Once you have picked your wood, this is the next thing to sort out, and it changes both the look of the shelf and how much it can actually hold. Floating shelves hide their fixings so the shelf seems to sit on the wall by magic. Bracket shelves wear their support on the outside, with a wooden or metal bracket underneath doing the heavy lifting. Neither is better across the board. They just suit different jobs and different rooms.

Floating shelves

The appeal is obvious the moment you see one, a clean line of timber on the wall with nothing holding it up, or nothing you can see. All the ironmongery is tucked away inside the shelf and the wall, which gives you that calm, uncluttered, modern look. The catch is that a hidden fixing has to be a strong and accurate one, so floating shelves are at their best on a solid masonry wall, or bolted into the timber studs behind plasterboard. They are happiest with ornaments, a plant or a handful of books rather than a groaning library.
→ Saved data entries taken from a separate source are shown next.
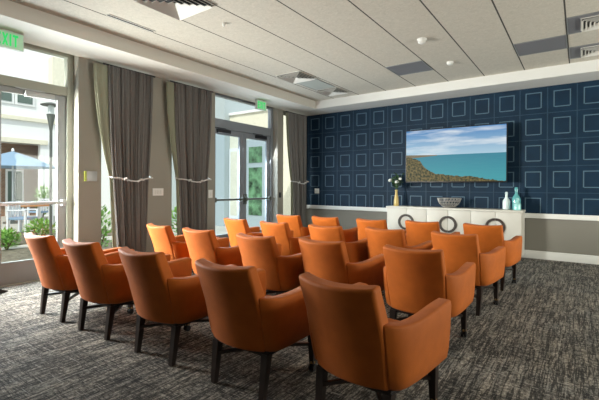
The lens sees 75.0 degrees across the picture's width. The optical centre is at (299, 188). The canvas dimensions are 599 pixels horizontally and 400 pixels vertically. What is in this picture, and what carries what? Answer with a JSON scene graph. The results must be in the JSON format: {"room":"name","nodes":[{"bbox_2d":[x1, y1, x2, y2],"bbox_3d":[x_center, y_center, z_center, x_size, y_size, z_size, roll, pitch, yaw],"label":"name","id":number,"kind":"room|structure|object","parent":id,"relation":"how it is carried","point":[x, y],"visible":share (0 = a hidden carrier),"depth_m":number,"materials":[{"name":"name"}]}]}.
{"room":"screening room","nodes":[
{"label":"screening room","id":0,"kind":"room"},
{"bbox_2d":[73,56,287,251],"bbox_3d":[-3.049,-0.392,5.577,0.250,3.200,11.100,0,0,36],"label":"wall","id":1,"kind":"structure","parent":0,"point":[86,131],"depth_m":6.24,"materials":[{"name":"beige paint"}]},
{"bbox_2d":[0,29,23,51],"bbox_3d":[-3.341,-1.710,4.468,0.056,0.205,0.310,0,0,36],"label":"exit sign","id":2,"kind":"object","parent":1,"relation":"hanging from","point":[10,40],"visible":1,"depth_m":4.48,"materials":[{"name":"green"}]},
{"bbox_2d":[0,42,73,287],"bbox_3d":[-3.729,-0.333,4.712,0.130,3.085,1.870,0,0,36],"label":"door","id":3,"kind":"structure","parent":1,"relation":"in","point":[12,273],"depth_m":5.33,"materials":[{"name":"grey metal"}]},
{"bbox_2d":[84,171,96,180],"bbox_3d":[-2.941,-0.176,5.497,0.021,0.140,0.175,0,0,36],"label":"wall control","id":4,"kind":"object","parent":1,"relation":"attached to","point":[88,175],"visible":1,"depth_m":5.49,"materials":[{"name":"grey plastic"}]},
{"bbox_2d":[153,188,162,195],"bbox_3d":[-2.310,0.053,6.383,0.014,0.120,0.200,0,0,36],"label":"wall plate","id":5,"kind":"object","parent":1,"relation":"attached to","point":[156,191],"visible":1,"depth_m":6.38,"materials":[{"name":"white plastic"}]},
{"bbox_2d":[0,0,327,115],"bbox_3d":[-2.667,-1.901,5.270,0.708,0.175,10.650,0,0,36],"label":"ceiling soffit","id":6,"kind":"structure","parent":1,"relation":"attached to","point":[38,28],"depth_m":5.44,"materials":[{"name":"grey paint"}]},
{"bbox_2d":[93,63,154,251],"bbox_3d":[-2.536,-0.349,5.788,0.162,2.877,0.960,0,0,36],"label":"curtain","id":7,"kind":"object","parent":6,"relation":"hanging from","point":[123,96],"visible":0.94,"depth_m":5.77,"materials":[{"name":"grey fabric"}]},
{"bbox_2d":[166,80,212,235],"bbox_3d":[-1.839,-0.350,6.758,0.162,2.877,0.990,0,0,36],"label":"curtain","id":8,"kind":"object","parent":6,"relation":"hanging from","point":[189,108],"visible":0.91,"depth_m":6.71,"materials":[{"name":"grey fabric"}]},
{"bbox_2d":[286,111,308,226],"bbox_3d":[-0.015,-0.354,9.296,0.162,2.877,0.880,0,0,36],"label":"curtain","id":9,"kind":"object","parent":6,"relation":"hanging from","point":[296,124],"visible":0.83,"depth_m":9.27,"materials":[{"name":"grey fabric"}]},
{"bbox_2d":[208,190,212,197],"bbox_3d":[-1.660,0.097,7.289,0.014,0.150,0.100,0,0,36],"label":"wall plate","id":10,"kind":"object","parent":1,"relation":"attached to","point":[210,192],"visible":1,"depth_m":7.28,"materials":[{"name":"white plastic"}]},
{"bbox_2d":[215,93,272,246],"bbox_3d":[-1.190,-0.339,8.244,0.130,3.085,1.880,0,0,36],"label":"door","id":11,"kind":"structure","parent":1,"relation":"in","point":[243,131],"depth_m":8.29,"materials":[{"name":"grey metal"}]},
{"bbox_2d":[255,99,265,110],"bbox_3d":[-0.791,-1.716,8.017,0.056,0.205,0.300,0,0,36],"label":"exit sign","id":12,"kind":"object","parent":1,"relation":"hanging from","point":[259,104],"visible":1,"depth_m":7.97,"materials":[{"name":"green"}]},
{"bbox_2d":[0,257,598,399],"bbox_3d":[0.763,1.300,2.840,9.658,0.120,11.100,0,0,36],"label":"floor","id":13,"kind":"structure","parent":0,"point":[540,341],"depth_m":2.88,"materials":[{"name":"carpet"}]},
{"bbox_2d":[24,232,121,322],"bbox_3d":[-2.244,0.818,3.840,0.622,0.806,0.740,0,0,34],"label":"armchair","id":14,"kind":"object","parent":13,"relation":"on","point":[53,266],"visible":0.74,"depth_m":3.57,"materials":[{"name":"orange fabric"}]},
{"bbox_2d":[62,238,170,340],"bbox_3d":[-1.637,0.823,3.432,0.622,0.806,0.740,0,0,33],"label":"armchair","id":15,"kind":"object","parent":13,"relation":"on","point":[101,278],"visible":0.73,"depth_m":3.17,"materials":[{"name":"orange fabric"}]},
{"bbox_2d":[118,246,236,366],"bbox_3d":[-0.958,0.828,2.982,0.622,0.806,0.740,0,0,34],"label":"armchair","id":16,"kind":"object","parent":13,"relation":"on","point":[164,292],"visible":0.83,"depth_m":2.72,"materials":[{"name":"orange fabric"}]},
{"bbox_2d":[147,223,219,274],"bbox_3d":[-1.449,0.817,4.757,0.622,0.806,0.740,1,0,43],"label":"armchair","id":17,"kind":"object","parent":13,"relation":"on","point":[163,238],"visible":0.35,"depth_m":4.46,"materials":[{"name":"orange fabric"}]},
{"bbox_2d":[182,227,242,274],"bbox_3d":[-0.902,0.822,4.351,0.622,0.806,0.740,0,0,37],"label":"armchair","id":18,"kind":"object","parent":13,"relation":"on","point":[205,244],"visible":0.48,"depth_m":4.07,"materials":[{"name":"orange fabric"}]},
{"bbox_2d":[224,217,262,246],"bbox_3d":[-0.711,0.816,5.692,0.622,0.806,0.740,1,0,44],"label":"armchair","id":19,"kind":"object","parent":13,"relation":"on","point":[233,226],"visible":0.36,"depth_m":5.43,"materials":[{"name":"orange fabric"}]},
{"bbox_2d":[195,258,325,399],"bbox_3d":[-0.279,0.834,2.524,0.622,0.806,0.740,0,0,35],"label":"armchair","id":20,"kind":"object","parent":13,"relation":"on","point":[241,315],"visible":0.94,"depth_m":2.27,"materials":[{"name":"orange fabric"}]},
{"bbox_2d":[236,233,303,294],"bbox_3d":[-0.243,0.827,3.865,0.622,0.806,0.740,0,0,38],"label":"armchair","id":21,"kind":"object","parent":13,"relation":"on","point":[262,252],"visible":0.56,"depth_m":3.59,"materials":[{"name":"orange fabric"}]},
{"bbox_2d":[260,221,310,255],"bbox_3d":[-0.147,0.821,5.201,0.622,0.806,0.740,1,0,40],"label":"armchair","id":22,"kind":"object","parent":13,"relation":"on","point":[282,233],"visible":0.44,"depth_m":4.90,"materials":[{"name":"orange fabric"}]},
{"bbox_2d":[276,214,309,236],"bbox_3d":[-0.010,0.815,6.493,0.622,0.806,0.740,0,0,38],"label":"armchair","id":23,"kind":"object","parent":13,"relation":"on","point":[294,221],"visible":0.29,"depth_m":6.18,"materials":[{"name":"orange fabric"}]},
{"bbox_2d":[312,216,357,241],"bbox_3d":[0.551,0.820,6.133,0.622,0.806,0.740,0,0,37],"label":"armchair","id":24,"kind":"object","parent":13,"relation":"on","point":[351,235],"visible":0.19,"depth_m":5.87,"materials":[{"name":"orange fabric"}]},
{"bbox_2d":[308,224,367,262],"bbox_3d":[0.473,0.826,4.785,0.622,0.806,0.740,0,0,39],"label":"armchair","id":25,"kind":"object","parent":13,"relation":"on","point":[357,251],"visible":0.23,"depth_m":4.52,"materials":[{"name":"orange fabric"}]},
{"bbox_2d":[298,237,384,290],"bbox_3d":[0.360,0.832,3.549,0.622,0.806,0.740,0,0,39],"label":"armchair","id":26,"kind":"object","parent":13,"relation":"on","point":[328,260],"visible":0.41,"depth_m":3.28,"materials":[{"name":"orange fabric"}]},
{"bbox_2d":[299,272,450,399],"bbox_3d":[0.372,0.839,2.106,0.622,0.806,0.740,1,0,42],"label":"armchair","id":27,"kind":"object","parent":13,"relation":"on","point":[353,338],"visible":1,"depth_m":1.86,"materials":[{"name":"orange fabric"}]},
{"bbox_2d":[356,218,406,240],"bbox_3d":[1.182,0.825,5.705,0.622,0.806,0.740,1,0,40],"label":"armchair","id":28,"kind":"object","parent":13,"relation":"on","point":[361,223],"visible":0.16,"depth_m":5.46,"materials":[{"name":"orange fabric"}]},
{"bbox_2d":[365,226,432,258],"bbox_3d":[1.110,0.830,4.494,0.622,0.806,0.740,1,0,41],"label":"armchair","id":29,"kind":"object","parent":13,"relation":"on","point":[377,238],"visible":0.3,"depth_m":4.26,"materials":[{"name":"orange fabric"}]},
{"bbox_2d":[383,244,475,336],"bbox_3d":[1.006,0.837,3.140,0.622,0.806,0.740,0,0,36],"label":"armchair","id":30,"kind":"object","parent":13,"relation":"on","point":[413,278],"visible":0.7,"depth_m":2.91,"materials":[{"name":"orange fabric"}]},
{"bbox_2d":[405,220,459,245],"bbox_3d":[1.807,0.829,5.434,0.622,0.806,0.740,0,0,39],"label":"armchair","id":31,"kind":"object","parent":13,"relation":"on","point":[417,233],"visible":0.32,"depth_m":5.20,"materials":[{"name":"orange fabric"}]},
{"bbox_2d":[386,205,525,257],"bbox_3d":[2.913,0.796,7.532,2.470,0.862,0.439,0,0,36],"label":"sideboard","id":32,"kind":"object","parent":13,"relation":"on","point":[450,220],"visible":0.6,"depth_m":7.26,"materials":[{"name":"beige paint"}]},
{"bbox_2d":[394,190,398,205],"bbox_3d":[2.022,0.190,8.153,0.110,0.335,0.110,0,0,36],"label":"vase","id":33,"kind":"object","parent":32,"relation":"on","point":[396,200],"visible":1,"depth_m":8.12,"materials":[{"name":"gold ceramic"}]},
{"bbox_2d":[388,173,403,189],"bbox_3d":[2.020,-0.157,8.159,0.354,0.365,0.384,0,0,36],"label":"bouquet","id":34,"kind":"object","parent":33,"relation":"in","point":[396,183],"visible":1,"depth_m":8.12,"materials":[{"name":"green plant"}]},
{"bbox_2d":[437,198,460,207],"bbox_3d":[2.886,0.273,7.532,0.440,0.184,0.440,0,0,36],"label":"wire bowl","id":35,"kind":"object","parent":32,"relation":"on","point":[439,199],"visible":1,"depth_m":7.42,"materials":[{"name":"silver metal"}]},
{"bbox_2d":[386,205,525,212],"bbox_3d":[2.918,0.383,7.534,2.470,0.037,0.430,0,0,36],"label":"countertop","id":36,"kind":"structure","parent":32,"relation":"on","point":[407,207],"depth_m":7.28,"materials":[{"name":"beige paint"}]},
{"bbox_2d":[502,192,509,209],"bbox_3d":[3.687,0.214,6.956,0.124,0.315,0.124,0,0,36],"label":"bottle","id":37,"kind":"object","parent":32,"relation":"on","point":[506,202],"visible":1,"depth_m":6.92,"materials":[{"name":"white ceramic"}]},
{"bbox_2d":[512,187,520,209],"bbox_3d":[3.841,0.172,6.919,0.144,0.400,0.144,0,0,36],"label":"bottle","id":38,"kind":"object","parent":32,"relation":"on","point":[516,195],"visible":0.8,"depth_m":6.89,"materials":[{"name":"teal glass"}]},
{"bbox_2d":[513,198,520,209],"bbox_3d":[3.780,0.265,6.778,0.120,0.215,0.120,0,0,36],"label":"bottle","id":39,"kind":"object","parent":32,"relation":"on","point":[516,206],"visible":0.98,"depth_m":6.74,"materials":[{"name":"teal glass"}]},
{"bbox_2d":[431,231,505,315],"bbox_3d":[1.718,0.835,4.082,0.622,0.806,0.740,1,0,42],"label":"armchair","id":40,"kind":"object","parent":13,"relation":"on","point":[459,249],"visible":0.66,"depth_m":3.82,"materials":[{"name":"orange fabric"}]},
{"bbox_2d":[463,223,521,290],"bbox_3d":[2.430,0.834,5.011,0.622,0.806,0.740,1,0,41],"label":"armchair","id":41,"kind":"object","parent":13,"relation":"on","point":[490,237],"visible":0.44,"depth_m":4.75,"materials":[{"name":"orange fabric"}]},
{"bbox_2d":[9,0,598,100],"bbox_3d":[0.779,-2.035,2.824,9.658,0.150,11.100,0,0,36],"label":"ceiling","id":42,"kind":"structure","parent":0,"point":[348,45],"depth_m":4.98,"materials":[{"name":"beige tile"}]},
{"bbox_2d":[106,14,155,32],"bbox_3d":[-2.008,-1.978,4.679,0.060,0.008,0.600,0,0,36],"label":"ceiling vent","id":43,"kind":"object","parent":42,"relation":"in","point":[108,15],"visible":1,"depth_m":4.65,"materials":[{"name":"grey metal"}]},
{"bbox_2d":[135,0,214,19],"bbox_3d":[-1.319,-1.959,4.122,0.584,0.034,0.584,0,0,36],"label":"ceiling vent","id":44,"kind":"object","parent":42,"relation":"in","point":[177,9],"visible":1,"depth_m":4.19,"materials":[{"name":"grey metal"}]},
{"bbox_2d":[276,71,315,83],"bbox_3d":[-0.063,-1.967,6.914,0.524,0.034,0.524,0,0,36],"label":"ceiling vent","id":45,"kind":"object","parent":42,"relation":"in","point":[297,76],"visible":1,"depth_m":6.89,"materials":[{"name":"grey metal"}]},
{"bbox_2d":[297,78,334,89],"bbox_3d":[0.304,-1.980,7.426,0.460,0.009,0.700,0,0,36],"label":"ceiling panel","id":46,"kind":"object","parent":42,"relation":"attached to","point":[316,84],"visible":0.9,"depth_m":7.42,"materials":[{"name":"grey"}]},
{"bbox_2d":[316,87,347,95],"bbox_3d":[0.666,-1.969,7.929,0.484,0.034,0.484,0,0,36],"label":"ceiling vent","id":47,"kind":"object","parent":42,"relation":"in","point":[332,91],"visible":1,"depth_m":7.91,"materials":[{"name":"grey metal"}]},
{"bbox_2d":[385,60,432,75],"bbox_3d":[1.803,-1.968,6.398,0.600,0.009,0.580,0,0,36],"label":"ceiling panel","id":48,"kind":"object","parent":42,"relation":"attached to","point":[417,66],"visible":1,"depth_m":6.38,"materials":[{"name":"grey"}]},
{"bbox_2d":[417,37,426,44],"bbox_3d":[1.609,-1.936,5.131,0.124,0.064,0.124,0,0,36],"label":"smoke detector","id":49,"kind":"object","parent":42,"relation":"attached to","point":[422,40],"visible":1,"depth_m":5.10,"materials":[{"name":"white plastic"}]},
{"bbox_2d":[513,34,567,56],"bbox_3d":[3.312,-1.956,5.362,0.600,0.009,0.580,0,0,36],"label":"ceiling panel","id":50,"kind":"object","parent":42,"relation":"attached to","point":[557,42],"visible":1,"depth_m":5.33,"materials":[{"name":"grey"}]},
{"bbox_2d":[566,11,598,34],"bbox_3d":[3.469,-1.952,4.535,0.600,0.009,0.580,0,0,36],"label":"ceiling panel","id":51,"kind":"object","parent":42,"relation":"attached to","point":[573,23],"visible":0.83,"depth_m":4.58,"materials":[{"name":"grey metal"}]},
{"bbox_2d":[580,15,598,31],"bbox_3d":[3.498,-1.932,4.515,0.404,0.034,0.404,0,0,36],"label":"ceiling vent","id":52,"kind":"object","parent":51,"relation":"attached to","point":[590,23],"visible":1,"depth_m":4.57,"materials":[{"name":"grey metal"}]},
{"bbox_2d":[569,42,598,58],"bbox_3d":[4.146,-1.953,5.477,0.600,0.009,0.580,0,0,36],"label":"ceiling panel","id":53,"kind":"object","parent":42,"relation":"attached to","point":[574,52],"visible":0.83,"depth_m":5.51,"materials":[{"name":"grey"}]},
{"bbox_2d":[580,45,598,57],"bbox_3d":[4.175,-1.933,5.457,0.404,0.034,0.404,0,0,36],"label":"ceiling vent","id":54,"kind":"object","parent":53,"relation":"attached to","point":[589,51],"visible":1,"depth_m":5.50,"materials":[{"name":"grey metal"}]},
{"bbox_2d":[306,208,598,255],"bbox_3d":[4.042,-0.366,7.168,9.408,3.200,0.240,0,0,36],"label":"wall","id":55,"kind":"structure","parent":0,"point":[581,237],"depth_m":6.80,"materials":[{"name":"grey paint"}]},
{"bbox_2d":[306,80,598,215],"bbox_3d":[3.887,-0.659,7.121,9.208,2.265,0.016,0,0,36],"label":"wallpaper","id":56,"kind":"structure","parent":55,"relation":"attached to","point":[352,156],"depth_m":7.46,"materials":[{"name":"blue"}]},
{"bbox_2d":[306,205,598,220],"bbox_3d":[3.873,0.476,7.115,9.208,0.085,0.045,0,0,36],"label":"trim","id":57,"kind":"structure","parent":55,"relation":"attached to","point":[527,215],"depth_m":6.91,"materials":[{"name":"white"}]},
{"bbox_2d":[405,123,507,182],"bbox_3d":[3.010,-0.649,7.582,1.860,1.057,0.272,0,0,36],"label":"television","id":58,"kind":"object","parent":55,"relation":"attached to","point":[476,153],"visible":1,"depth_m":7.40,"materials":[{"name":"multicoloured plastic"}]},
{"bbox_2d":[316,59,598,112],"bbox_3d":[3.998,-1.876,6.655,8.500,0.175,0.620,0,0,36],"label":"ceiling soffit","id":59,"kind":"structure","parent":55,"relation":"attached to","point":[583,71],"depth_m":7.06,"materials":[{"name":"white paint"}]},
{"bbox_2d":[522,250,598,264],"bbox_3d":[3.883,1.163,7.119,9.188,0.140,0.030,0,0,36],"label":"baseboard","id":60,"kind":"structure","parent":55,"relation":"attached to","point":[578,258],"depth_m":6.66,"materials":[{"name":"white"}]},
{"label":"outside","id":61,"kind":"structure","parent":0,"visible":0},
{"bbox_2d":[1,213,227,249],"bbox_3d":[-15.710,1.201,17.452,34.132,0.100,42.000,0,0,36],"label":"paving","id":62,"kind":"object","parent":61,"point":[219,230],"depth_m":12.46,"materials":[{"name":"concrete"}]},
{"bbox_2d":[6,201,38,233],"bbox_3d":[-7.462,0.783,10.535,0.515,0.880,0.580,0,0,0],"label":"patio chair","id":63,"kind":"object","parent":62,"relation":"on","point":[10,213],"visible":0.84,"depth_m":10.41,"materials":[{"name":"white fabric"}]},
{"bbox_2d":[1,148,55,223],"bbox_3d":[-9.957,-0.108,13.560,2.659,2.610,2.659,0,0,-31],"label":"patio umbrella","id":64,"kind":"object","parent":62,"relation":"on","point":[12,160],"visible":0.8,"depth_m":13.29,"materials":[{"name":"blue fabric"}]},
{"bbox_2d":[15,204,48,230],"bbox_3d":[-8.217,0.848,11.880,0.900,0.730,0.900,0,0,36],"label":"patio table","id":65,"kind":"object","parent":62,"relation":"on","point":[37,206],"visible":0.32,"depth_m":11.64,"materials":[{"name":"brown wood"}]},
{"bbox_2d":[32,184,48,217],"bbox_3d":[-10.344,0.493,15.760,0.812,1.367,0.820,0,0,36],"label":"shrub","id":66,"kind":"object","parent":62,"relation":"on","point":[41,187],"visible":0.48,"depth_m":15.66,"materials":[{"name":"green plant"}]},
{"bbox_2d":[27,198,53,223],"bbox_3d":[-8.751,0.764,13.189,0.515,0.880,0.580,0,0,14],"label":"patio chair","id":67,"kind":"object","parent":62,"relation":"on","point":[43,199],"visible":0.57,"depth_m":13.02,"materials":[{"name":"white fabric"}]},
{"bbox_2d":[0,47,110,215],"bbox_3d":[-11.418,-3.368,19.286,4.900,9.060,26.000,0,0,36],"label":"building","id":68,"kind":"structure","parent":62,"relation":"on","point":[24,122],"depth_m":16.53,"materials":[{"name":"white"}]},
{"bbox_2d":[1,229,111,262],"bbox_3d":[-4.721,1.226,9.553,6.400,0.030,7.200,0,0,36],"label":"planting bed","id":69,"kind":"object","parent":62,"relation":"on","point":[17,254],"visible":0.06,"depth_m":7.57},
{"bbox_2d":[1,227,21,249],"bbox_3d":[-5.856,0.993,7.808,0.522,0.492,0.543,0,0,36],"label":"shrub","id":70,"kind":"object","parent":69,"relation":"on","point":[7,237],"visible":0.96,"depth_m":7.79,"materials":[{"name":"green plant"}]},
{"bbox_2d":[21,217,55,235],"bbox_3d":[-6.200,0.951,9.350,0.803,0.561,0.749,0,0,36],"label":"shrub","id":71,"kind":"object","parent":69,"relation":"on","point":[41,224],"visible":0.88,"depth_m":9.30,"materials":[{"name":"green plant"}]},
{"bbox_2d":[40,102,55,234],"bbox_3d":[-5.350,-0.306,8.402,0.400,3.100,0.400,0,0,36],"label":"lamp post","id":72,"kind":"object","parent":69,"relation":"on","point":[50,116],"visible":0.73,"depth_m":8.38,"materials":[{"name":"grey metal"}]},
{"bbox_2d":[101,204,111,246],"bbox_3d":[-3.625,0.760,6.962,0.703,0.985,0.691,0,0,-5],"label":"shrub","id":73,"kind":"object","parent":69,"relation":"on","point":[105,232],"visible":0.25,"depth_m":7.02,"materials":[{"name":"green plant"}]},
{"bbox_2d":[172,206,176,235],"bbox_3d":[-2.660,0.769,8.815,0.646,0.957,0.624,0,0,36],"label":"shrub","id":74,"kind":"object","parent":69,"relation":"on","point":[175,208],"visible":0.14,"depth_m":8.74,"materials":[{"name":"green plant"}]},
{"bbox_2d":[172,97,290,228],"bbox_3d":[-1.496,-1.296,14.096,7.100,5.060,3.250,0,0,36],"label":"building wing","id":75,"kind":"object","parent":62,"relation":"on","point":[226,162],"visible":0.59,"depth_m":12.73,"materials":[{"name":"grey"}]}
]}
If that is the look you are after, have a browse of our floating shelves.

Bracket shelves

A bracket shelf makes a feature of its support instead of hiding it. That might be a chunky wooden bracket for a rustic feel, or a raw metal one for something more industrial, and either way it lets the shelf carry a good deal more weight. Brackets are also far more forgiving to fit, and they will go up on just about any wall, which is why we tend to steer people this way for anything that is going to be genuinely loaded up or used hard.

You will find them in our bracket shelves, along with the wooden and metal brackets on their own if you are building your own.

So which should you pick?

Go floating for a sleek, pared back look with lighter things on display. Go bracket when you need the strength, when you want the support to be part of the design, or when the wall you are fixing to is anything less than rock solid. And do not forget that the wood underneath matters just as much. Our take on oak versus pine is worth a read before you commit.

Everything is together in our wooden shelves collection.

A few things people ask us

Do floating shelves hold as much as bracket ones? As a rule, no. A bracket sends the weight down into the wall through a visible support, so it will take more. Keep floating shelves for lighter loads.

Are they trickier to put up? Floating ones ask for a stronger, more precise fixing because it is all hidden, so a solid wall or a good stud helps. Brackets are much more forgiving.

Will a floating shelf work on plasterboard? Only if you can get into the studs behind it. Bare plasterboard with nothing solid to bite into is a job for brackets.